Ausgefeilt exerzierte Klassik-Arrangements verschmelzen die sieben emotional ausblutenden Eisenherzen mit knallharten Metal-Sounds mitunter moderner Natur. Selbst mittelalterliches Ambiente ist stellenweise herauszuhören.

Das fränkische Herz- und Schmerz-Ensemble scheut sich dabei überhaupt nicht, seinem martialischen Mix auch noch die eine oder andere epische Nuance beizusteuern.

Gesangsmann Heinz Zürl steuert auch im Interviewgespräch durchgehend den direkten, den unverblümten Aussagekurs.

Und der Vokalist bekennt gleich zu Anfang der Diskussion:

„Anfänglich sind wir beziehungsweise unsere Musik nicht selten mit dem Sound von Crematory verglichen worden, was sicherlich nicht zu Unrecht geschah. Dennoch würde ich nicht sagen, dass die Musik der Pfälzer Erfolgsmetaller unser größter Einfluss ist, denn bei uns läuft die Sache natürlich um einiges vielfältiger ab. Ich persönlich beispielsweise fahre voll auf Bands wie The 69 Eyes und Type O Negative ab, während mein Co-Composer in der Band sich sehr für Melodic Death Metal begeistern kann.“

Was hingegen die nicht zu unterschlagende industriell-moderne Note so manches Stückes von Eisenherz betrifft, so soll dadurch die Eigenständigkeit der Band noch zusätzlich unterstrichen werden, offenbart Heinz.
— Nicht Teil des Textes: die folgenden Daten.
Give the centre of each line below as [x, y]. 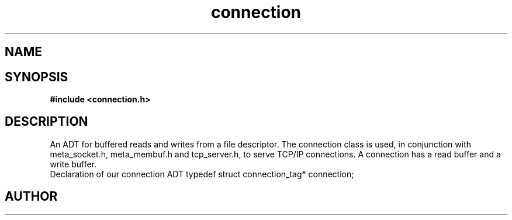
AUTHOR [31, 197]
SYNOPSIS [37, 77]
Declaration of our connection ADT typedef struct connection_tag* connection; [202, 174]
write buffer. [73, 164]
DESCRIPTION [46, 122]
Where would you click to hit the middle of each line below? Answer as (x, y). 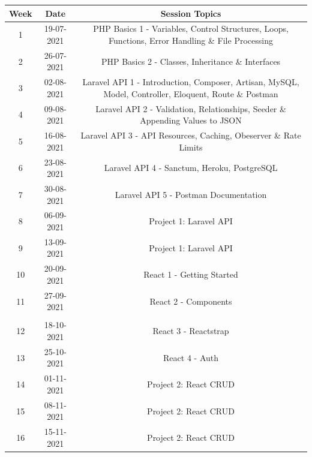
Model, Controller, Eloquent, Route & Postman (191, 93)
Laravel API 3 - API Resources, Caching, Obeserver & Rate (191, 135)
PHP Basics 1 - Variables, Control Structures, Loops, (191, 28)
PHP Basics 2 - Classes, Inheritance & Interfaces (191, 61)
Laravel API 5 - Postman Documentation (191, 194)
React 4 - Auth (191, 357)
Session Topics (191, 13)
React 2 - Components (191, 301)
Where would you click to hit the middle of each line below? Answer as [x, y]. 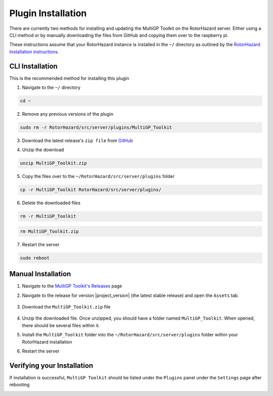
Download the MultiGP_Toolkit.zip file [66, 307]
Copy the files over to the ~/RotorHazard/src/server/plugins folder [98, 177]
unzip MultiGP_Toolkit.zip [53, 163]
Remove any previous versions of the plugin [68, 114]
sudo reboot [35, 258]
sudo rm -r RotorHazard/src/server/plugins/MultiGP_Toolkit [96, 127]
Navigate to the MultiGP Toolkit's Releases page [72, 286]
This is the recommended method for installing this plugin [69, 78]
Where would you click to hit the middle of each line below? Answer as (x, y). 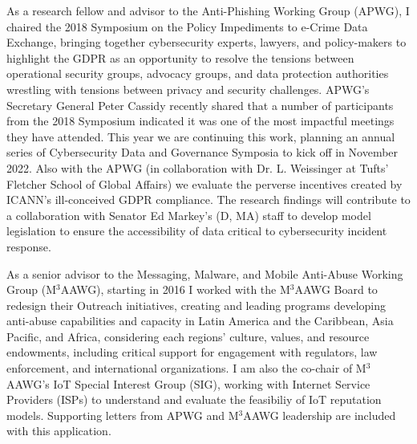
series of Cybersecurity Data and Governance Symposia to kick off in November (202, 152)
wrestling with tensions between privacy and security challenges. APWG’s (188, 89)
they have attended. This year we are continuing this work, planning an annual (201, 136)
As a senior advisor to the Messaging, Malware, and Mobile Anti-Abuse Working (205, 273)
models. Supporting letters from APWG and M (123, 415)
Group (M (31, 289)
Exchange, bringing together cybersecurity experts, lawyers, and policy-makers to (206, 42)
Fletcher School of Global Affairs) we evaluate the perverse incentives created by (204, 183)
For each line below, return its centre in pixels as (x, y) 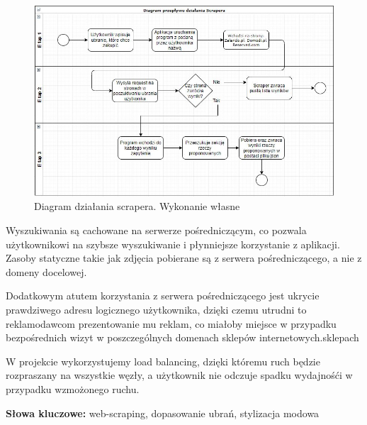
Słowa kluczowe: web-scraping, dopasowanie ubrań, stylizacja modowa (163, 413)
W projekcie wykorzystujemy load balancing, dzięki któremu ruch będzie (163, 361)
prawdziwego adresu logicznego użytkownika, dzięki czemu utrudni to (156, 309)
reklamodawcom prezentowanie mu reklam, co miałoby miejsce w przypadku (171, 323)
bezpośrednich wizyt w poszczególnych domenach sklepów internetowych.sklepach (182, 337)
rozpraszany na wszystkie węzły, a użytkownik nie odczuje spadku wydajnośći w (179, 375)
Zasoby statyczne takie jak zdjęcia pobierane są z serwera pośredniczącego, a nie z (184, 258)
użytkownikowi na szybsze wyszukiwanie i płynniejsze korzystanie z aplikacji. (173, 244)
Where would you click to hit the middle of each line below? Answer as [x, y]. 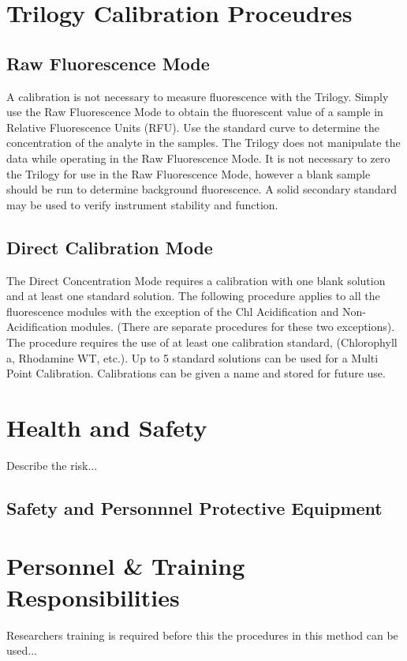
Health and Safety [107, 427]
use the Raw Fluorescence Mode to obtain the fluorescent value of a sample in [195, 112]
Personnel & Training [126, 566]
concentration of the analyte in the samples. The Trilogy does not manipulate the [203, 143]
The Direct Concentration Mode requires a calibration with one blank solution [196, 280]
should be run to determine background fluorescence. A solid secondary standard [202, 189]
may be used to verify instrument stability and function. [142, 204]
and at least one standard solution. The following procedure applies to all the [193, 296]
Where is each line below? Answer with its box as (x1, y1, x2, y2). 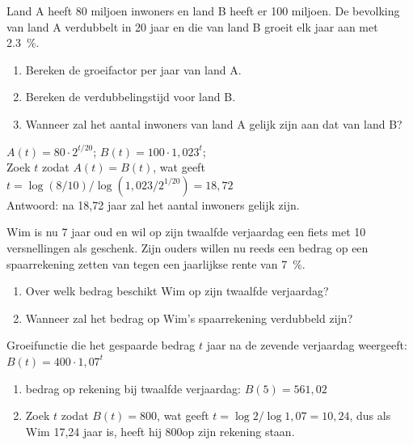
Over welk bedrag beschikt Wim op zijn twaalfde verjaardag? (25, 282, 329, 299)
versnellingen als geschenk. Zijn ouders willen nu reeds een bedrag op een (6, 239, 369, 256)
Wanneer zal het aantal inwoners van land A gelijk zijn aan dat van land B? (25, 115, 402, 132)
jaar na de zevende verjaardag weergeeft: (206, 337, 407, 354)
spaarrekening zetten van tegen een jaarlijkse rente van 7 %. (6, 255, 306, 272)
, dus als (349, 407, 391, 424)
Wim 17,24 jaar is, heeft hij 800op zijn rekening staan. (25, 422, 295, 439)
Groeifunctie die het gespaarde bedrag (6, 337, 196, 354)
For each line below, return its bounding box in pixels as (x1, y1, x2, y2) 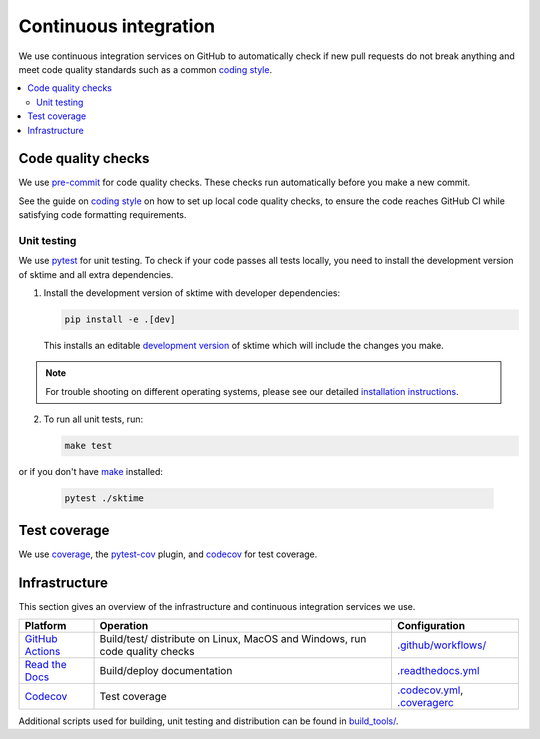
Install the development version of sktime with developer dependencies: (43, 287, 341, 299)
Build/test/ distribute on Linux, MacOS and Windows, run (99, 632, 367, 645)
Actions (24, 645, 61, 658)
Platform (24, 619, 67, 632)
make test (64, 440, 113, 452)
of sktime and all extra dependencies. (18, 268, 174, 280)
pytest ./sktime (64, 493, 145, 504)
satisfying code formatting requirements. (18, 209, 187, 221)
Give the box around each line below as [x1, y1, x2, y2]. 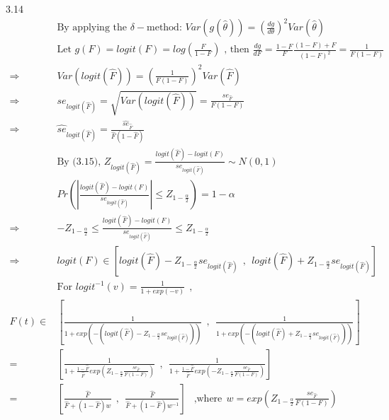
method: [147, 23, 182, 33]
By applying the [57, 23, 127, 33]
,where [193, 393, 222, 404]
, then [224, 45, 249, 55]
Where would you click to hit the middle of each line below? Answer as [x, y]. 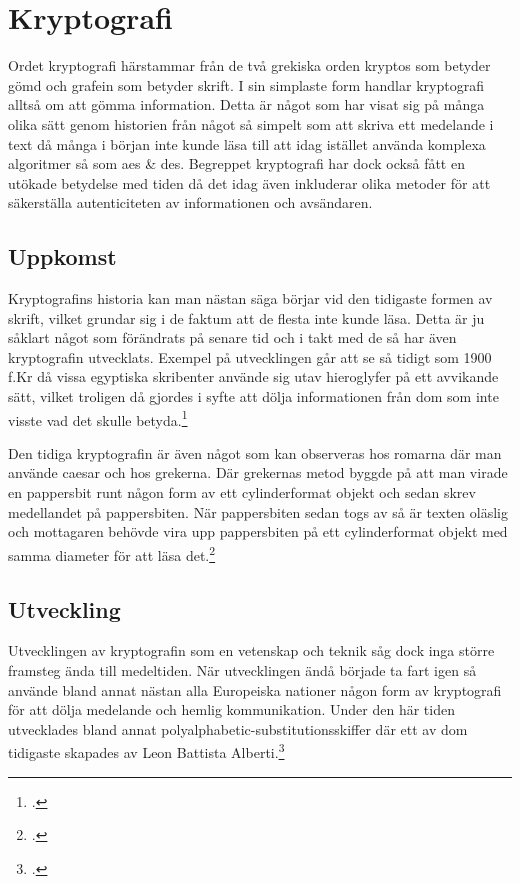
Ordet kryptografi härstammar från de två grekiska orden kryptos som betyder [249, 65]
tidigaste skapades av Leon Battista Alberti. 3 [146, 750]
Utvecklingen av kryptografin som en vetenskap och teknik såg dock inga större [251, 650]
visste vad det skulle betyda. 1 [98, 418]
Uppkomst [62, 256]
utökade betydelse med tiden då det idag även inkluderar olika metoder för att [249, 182]
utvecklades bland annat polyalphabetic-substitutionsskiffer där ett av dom [238, 728]
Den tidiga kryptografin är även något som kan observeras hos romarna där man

„Leider zog und zieht dies viele Vergleiche mit dem Schaffen von Rammstein nach sich, was uns nicht so sehr freut. Denn wir kopieren auf diesem Sektor nicht, sondern setzen deutlich ganz eigene Akzente. Klar, auch wir setzen zeitweise auf ganz schwere, kantig stampfende Parts; wahrscheinlich kann man da solcherlei Vergleiche von der Presseseite her heutzutage auch gar nicht mehr vermeiden.“

Recht freiherzig gibt der Frontmann dann zu Protokoll, dass er selbst seine allertiefsten Emotionen mit der Band komplett nach außen transformieren will.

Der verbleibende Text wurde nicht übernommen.